• **Try it**
Restate the listing below word for word, and leave its pictures behind.

● ● ●

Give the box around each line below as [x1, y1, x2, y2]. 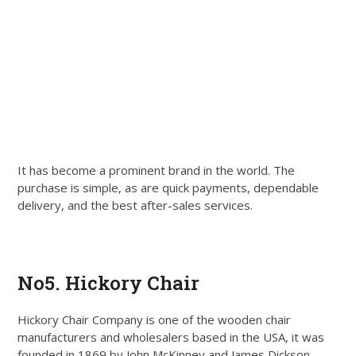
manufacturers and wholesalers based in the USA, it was [17, 328, 325, 345]
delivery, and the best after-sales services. [17, 196, 253, 213]
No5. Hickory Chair [17, 269, 200, 296]
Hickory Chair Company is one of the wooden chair [17, 311, 292, 327]
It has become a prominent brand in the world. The [17, 161, 296, 178]
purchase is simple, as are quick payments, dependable [17, 179, 319, 195]
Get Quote [149, 230, 207, 246]

● ● ●

• **Solution for this problem**
Give the box around each line below as [x1, y1, x2, y2]. 
manufacturers and wholesalers based in the USA, it was [17, 328, 325, 345]
delivery, and the best after-sales services. [17, 196, 253, 213]
No5. Hickory Chair [17, 269, 200, 296]
Hickory Chair Company is one of the wooden chair [17, 311, 292, 327]
It has become a prominent brand in the world. The [17, 161, 296, 178]
purchase is simple, as are quick payments, dependable [17, 179, 319, 195]
Get Quote [149, 230, 207, 246]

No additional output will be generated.